WHAT YOU SHOULD DO:
Locate each line in the records containing "order". Copy it.

RECORDS FOR PROCESSING:
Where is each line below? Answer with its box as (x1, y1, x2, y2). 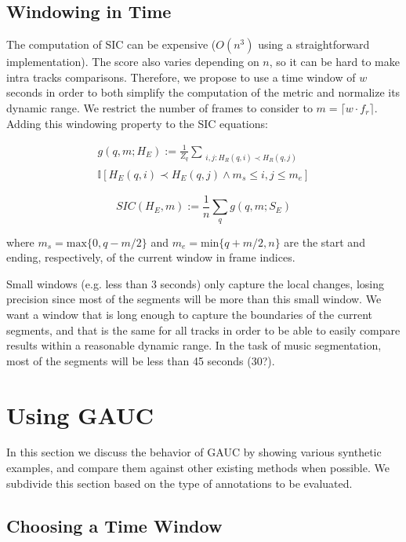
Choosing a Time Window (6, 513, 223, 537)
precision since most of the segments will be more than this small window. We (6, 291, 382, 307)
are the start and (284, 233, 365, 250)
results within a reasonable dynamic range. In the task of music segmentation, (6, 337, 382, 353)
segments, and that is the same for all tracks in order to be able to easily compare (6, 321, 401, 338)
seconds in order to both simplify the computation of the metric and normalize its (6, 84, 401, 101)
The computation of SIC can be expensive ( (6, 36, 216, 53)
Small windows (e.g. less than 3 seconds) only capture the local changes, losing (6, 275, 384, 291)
==
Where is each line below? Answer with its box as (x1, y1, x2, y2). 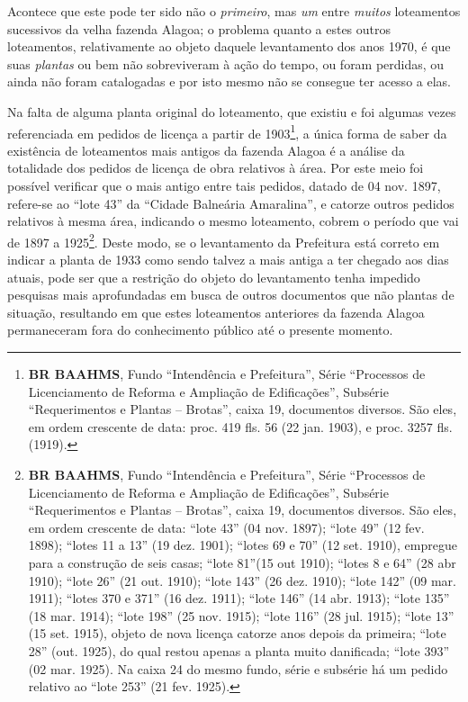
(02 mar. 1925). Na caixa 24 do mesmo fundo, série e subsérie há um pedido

YOUR RESPONSE:
segments, and that is the same for all tracks in order to be able to easily compare (6, 321, 401, 338)
seconds in order to both simplify the computation of the metric and normalize its (6, 84, 401, 101)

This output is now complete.